How to implement outdoor training plans?

I live in a hilly area and any ride I take is in going to encounter 10% grades where I can’t follow the 85-170w at 90rpm the plan asks for. It’s there some way to get less strict plans? Or should I cancel ( I just signed up today) and sign back up in winter when I’d rather be on my trainer?

Hey there! Welcome to the TR community!

We’d certainly advise giving your Outside Workouts a try!

Ideally, we’d recommend stringing together some roads to make a route where you’ll meet the least amount of interference as possible so you can stick to your power targets – but we understand that real life doesn’t always work that way.

Don’t feel like you have to stay glued to a given cadence if the terrain doesn’t allow it. If you hit a steep hill, shift down as low as you can, and try to stay at your prescribed power target – even if your RPMs go down a bit.
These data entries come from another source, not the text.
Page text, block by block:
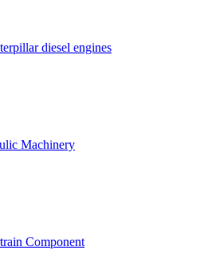
diesel engines
Machinery
Component
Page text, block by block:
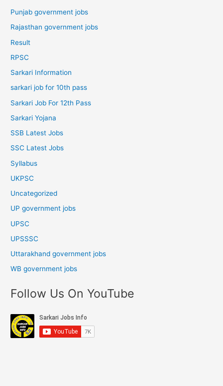
Punjab government jobs
Rajasthan government jobs
Result
RPSC
Sarkari Information
sarkari job for 10th pass
Sarkari Job For 12th Pass
Sarkari Yojana
SSB Latest Jobs
SSC Latest Jobs
Syllabus
UKPSC
Uncategorized
UP government jobs
UPSC
UPSSSC
Uttarakhand government jobs
WB government jobs
Follow Us On YouTube
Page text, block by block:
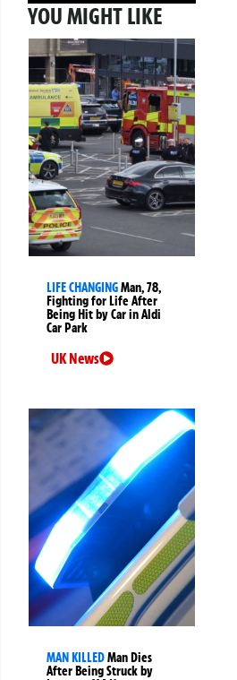
YOU MIGHT LIKE
LIFE CHANGINGMan, 78,
Fighting for Life After
Being Hit by Car in Aldi
Car Park
UK News
MAN KILLEDMan Dies
After Being Struck by
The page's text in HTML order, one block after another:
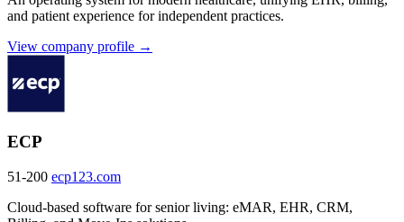
and patient experience for independent practices.
View company profile →
ECP
51-200 ecp123.com
Cloud-based software for senior living: eMAR, EHR, CRM,

Further, remember that power zones blend into each other, so you don’t have to be ERG mode-precise when riding to power outdoors. You’ll want to try your best to match your power targets, but expect to be a little over or a little under at times. Aim to keep your power within +/-10 watts or so of your target and you’ll be on the right track! It can take some practice if you’re just getting into it, though.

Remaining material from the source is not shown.